In the case before us, whether one takes into account the entire property (building) of the Claimant in fee simple ownership or each of its respective autonomous divisions, it is (not contested) property classified as urban and residential according to the criteria established in articles 2, 4 and 6 of the Municipal Real Estate Tax Code, applicable by cross-reference from article 67 of CIS.
Thus, only the exact meaning of the segment "patrimonial value considered for purposes of Municipal Real Estate Tax," contained in the rule of the scope of Stamp Duty in the body of item 28 of TGIS, is in question: in the case of properties in sole ownership but with floors or divisions capable of independent use, with residential use, is the patrimonial value for tax purposes relevant the sum of the patrimonial values for tax purposes of the various divisions/floors, as the AT contends, or should account be taken of the patrimonial value for tax purposes of each of the respective floors or autonomous divisions, as the Claimant argues?
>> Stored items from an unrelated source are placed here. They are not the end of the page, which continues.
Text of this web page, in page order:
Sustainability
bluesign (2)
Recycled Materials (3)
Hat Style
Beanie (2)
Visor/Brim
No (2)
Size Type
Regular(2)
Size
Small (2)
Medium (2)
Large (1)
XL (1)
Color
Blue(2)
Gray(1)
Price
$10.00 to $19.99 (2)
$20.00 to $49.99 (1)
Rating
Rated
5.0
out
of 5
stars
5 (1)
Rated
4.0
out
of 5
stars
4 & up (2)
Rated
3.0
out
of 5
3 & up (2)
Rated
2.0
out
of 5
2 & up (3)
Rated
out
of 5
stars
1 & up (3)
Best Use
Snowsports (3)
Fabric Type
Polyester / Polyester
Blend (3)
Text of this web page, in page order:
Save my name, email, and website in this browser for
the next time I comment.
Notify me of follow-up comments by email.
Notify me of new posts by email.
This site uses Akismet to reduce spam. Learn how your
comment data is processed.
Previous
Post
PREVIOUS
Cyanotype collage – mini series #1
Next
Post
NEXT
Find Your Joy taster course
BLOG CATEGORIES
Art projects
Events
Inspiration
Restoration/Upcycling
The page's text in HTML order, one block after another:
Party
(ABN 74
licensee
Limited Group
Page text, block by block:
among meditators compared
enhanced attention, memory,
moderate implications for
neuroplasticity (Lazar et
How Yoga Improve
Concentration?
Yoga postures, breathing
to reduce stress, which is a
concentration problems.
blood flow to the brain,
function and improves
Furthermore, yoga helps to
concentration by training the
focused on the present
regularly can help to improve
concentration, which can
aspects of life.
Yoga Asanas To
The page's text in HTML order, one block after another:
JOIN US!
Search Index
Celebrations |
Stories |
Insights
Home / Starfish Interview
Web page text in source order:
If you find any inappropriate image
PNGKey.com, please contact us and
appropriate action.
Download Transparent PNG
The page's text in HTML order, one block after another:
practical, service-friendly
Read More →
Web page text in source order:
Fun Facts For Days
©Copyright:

Now this segment is integrated in a text that defines as the object of the scope of Stamp Duty the "Ownership, usufruct or right of surface of urban properties whose patrimonial value for tax purposes appearing in the matrix, pursuant to the Municipal Real Estate Tax Code (CIMI), is equal to or exceeding € 1,000,000 – on the patrimonial value for tax purposes for purposes of Municipal Real Estate Tax" (emphasis added).
As has been repeatedly invoked and acknowledged, the Municipal Real Estate Tax Code enshrines, both as regards the matrix registration and discrimination of the respective patrimonial value for tax purposes, and as regards the assessment of the tax, the individualization of the parts of urban property capable of independent use and the segregation/individualization of the patrimonial value for tax purposes relating to each floor or part of property capable of independent use[4].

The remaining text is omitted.